和瑩瑩從商場出來,我出了身臭汗,心情和身體都輕快多了。瑩瑩買了兩杯奶茶,遞給我一杯,笑意盈盈道:“可喬姐,心情好些沒?”
“好了不少。”我接過奶茶,由衷地說道,“謝謝你。”
“和我還客氣什麼。”瑩瑩挽著我的手道,“雖然我是我哥的妹妹,可我從見你的那一刻起,就覺得你是我的可喬姐,和我哥沒什麼關係。”
我的心暖暖的,喝了口奶茶,好醇香的味道,比咖啡有種特別的甜味。瑩瑩說道:“對了,你什麼時候有時間,回去把東西收拾收拾吧,我要搬家了。你還住嗎?如果不住,就把房子退了吧。”
我一怔:“你要搬到哪?怎麼不住了?”待看到瑩瑩有點泛紅害羞的臉,我恍然:“哦,你是和楊意澤——”
“可喬姐——”瑩瑩嬌嗔一聲,“不說了啦,你明白就行。”
“這有什麼不好意思的。”我握緊了瑩瑩的手,“相愛自然而然要在一起,何況楊意澤的工作那麼忙,你和他住一起也好照顧照顧他,否則你們見面也難。”
瑩瑩低頭“嗯”了一聲,隨後聲音難得的柔柔:“我們都見過父母了,可能春節後就領證辦事了。”

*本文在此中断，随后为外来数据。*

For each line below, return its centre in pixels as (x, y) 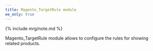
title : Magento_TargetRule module (41, 10)
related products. (23, 43)
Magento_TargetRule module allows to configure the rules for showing (77, 38)
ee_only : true (20, 14)
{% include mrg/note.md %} (34, 28)
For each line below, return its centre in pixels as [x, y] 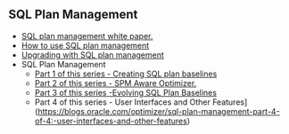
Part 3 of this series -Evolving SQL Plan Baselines [126, 92]
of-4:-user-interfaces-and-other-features [111, 121]
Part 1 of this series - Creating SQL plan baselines [126, 74]
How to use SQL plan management [85, 45]
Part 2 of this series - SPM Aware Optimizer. [116, 83]
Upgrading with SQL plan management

“這麼快!”我驚訝道,在我的概念裡,戀愛是要談好幾年的,何況瑩瑩比我還小。
“也不快了。他家也在催,我也想盡快儘快定下來。”瑩瑩的臉上是女人在戀愛後獨特的柔色,“其實有時候感情到了,結婚生子是自然而然,水到渠成的,不需要做什麼準備,也不需要恐懼什麼,就是很自然地想和他生活在一起,每天都看到他。”
聽著瑩瑩的訴說,我有些愣了。這樣的感覺,對我來說是陌生的,也是震動的。我從沒談過戀愛,到愛上陸曾翰,執著地想和他在一起,卻從沒想過結婚這件事,我不知道是因為我缺根弦沒有想,還是自從我知道他的職業就不敢想。但此刻,我明明白白地聽到了自己的心聲,我羨慕瑩瑩。
看我有些失落,瑩瑩問道:“怎麼了,可喬姐?”
“沒有。”我努力擠出個笑,看了看手機八點多,“不如現在就去吧,反正我也沒太多的東西。”

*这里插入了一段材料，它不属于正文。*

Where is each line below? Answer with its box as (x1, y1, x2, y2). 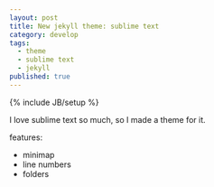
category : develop (9, 30, 79, 39)
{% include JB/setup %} (9, 97, 99, 108)
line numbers (22, 159, 72, 170)
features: (9, 132, 43, 143)
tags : (9, 38, 30, 48)
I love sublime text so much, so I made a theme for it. (9, 114, 206, 125)
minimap (22, 149, 55, 160)
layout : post (9, 13, 59, 23)
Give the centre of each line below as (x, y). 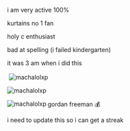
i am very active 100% (38, 10)
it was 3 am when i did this (44, 63)
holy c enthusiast (31, 36)
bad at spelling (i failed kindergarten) (59, 50)
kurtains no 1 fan (30, 23)
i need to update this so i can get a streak (65, 120)
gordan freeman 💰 (74, 104)
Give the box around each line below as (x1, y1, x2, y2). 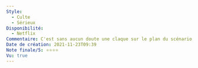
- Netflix (11, 31, 36, 37)
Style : (6, 8, 23, 15)
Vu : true (6, 53, 28, 59)
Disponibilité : (6, 25, 44, 31)
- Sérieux (11, 20, 36, 25)
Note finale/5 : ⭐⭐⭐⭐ (6, 47, 59, 53)
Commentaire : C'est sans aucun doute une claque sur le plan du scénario (6, 36, 193, 42)
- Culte (11, 14, 31, 20)
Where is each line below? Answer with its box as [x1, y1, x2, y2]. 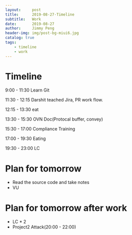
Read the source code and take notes [12, 179, 90, 185]
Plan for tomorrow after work [5, 202, 127, 213]
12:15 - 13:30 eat [5, 106, 39, 112]
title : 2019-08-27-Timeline [5, 12, 75, 17]
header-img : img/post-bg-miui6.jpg [5, 30, 79, 35]
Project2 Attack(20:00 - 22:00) [12, 224, 76, 230]
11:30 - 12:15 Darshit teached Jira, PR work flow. [5, 97, 104, 103]
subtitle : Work [5, 16, 41, 21]

我和瑩瑩到了驛橋附近的房子,看著屋裡熟悉的東西,不禁有些傷感,這裡是我住了三年的地方,現在卻說走就要走。我的衣服不多,兩個行李箱就已經裝下了。瑩瑩又向樓下的超市要了幾個大紙箱,把我的書裝了進去,主要是書不少,還有些以前來訪者的資料。
本想著東西不多,可收拾起來,卻還真不少,尤其是書和一些買的家居小飾品,滿滿裝了四個大箱子。現在才覺得剛才有點吹牛了,看著偌大的箱子,我有點犯愁。瑩瑩說道:“要不讓我哥來幫忙吧,他應該還在驛橋沒走。”說著已經拿出了手機。
“別,不太合適。”讓韓牧之幫我,是對他理智最殘忍的考驗,房子是他幫我找的,現在卻要搬到另一個男人那裡。我勸著瑩瑩,“我找人幫我。”

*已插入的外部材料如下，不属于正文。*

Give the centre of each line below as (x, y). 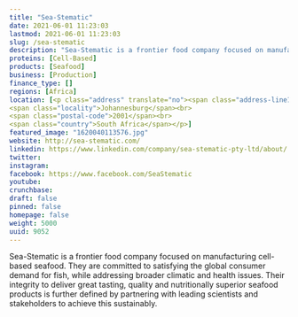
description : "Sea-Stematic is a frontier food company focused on (137, 50)
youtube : (25, 182)
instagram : (29, 166)
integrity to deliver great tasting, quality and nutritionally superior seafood (144, 285)
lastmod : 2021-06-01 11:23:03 (65, 34)
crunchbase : (31, 190)
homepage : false (39, 215)
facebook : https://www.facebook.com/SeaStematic (101, 174)
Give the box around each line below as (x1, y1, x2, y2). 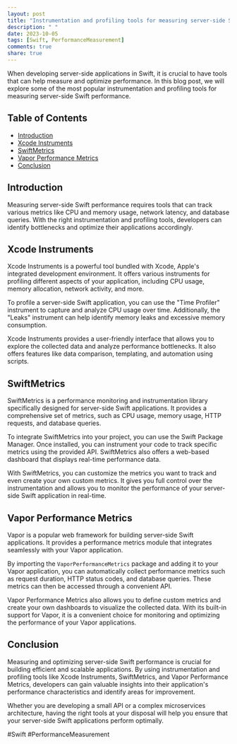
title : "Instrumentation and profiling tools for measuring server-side (7, 17, 226, 24)
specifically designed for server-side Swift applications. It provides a (7, 404, 207, 412)
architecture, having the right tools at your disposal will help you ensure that (7, 709, 228, 717)
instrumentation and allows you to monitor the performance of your (7, 484, 202, 492)
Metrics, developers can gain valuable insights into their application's (7, 680, 209, 688)
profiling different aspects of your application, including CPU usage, (7, 277, 205, 286)
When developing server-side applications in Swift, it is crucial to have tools (7, 69, 228, 78)
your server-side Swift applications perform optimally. (7, 716, 164, 725)

瑩瑩吐了下舌頭:“我已經撥出去了。算了,就我哥吧,他不是那種小家子氣的人。”話沒說完,那邊韓牧之應該已經接了電話,瑩瑩說道,“哥,可喬姐收拾好東西了,你送她一下吧。”
我很尷尬,瑩瑩卻一個勁衝我眨眼笑著,掛了電話,對我笑道:“我哥十分鐘後就來。可喬姐,你真的別介意,我瞭解我哥,他是一個非常大度又善良的人。讓他幫你,對他來說,是很開心的事。你就當滿足他的心願吧。”
我咬了咬唇,不知該說什麼。不到十分鐘,瑩瑩的門鈴響了,她歡快地跑去開門:“肯定是我哥。”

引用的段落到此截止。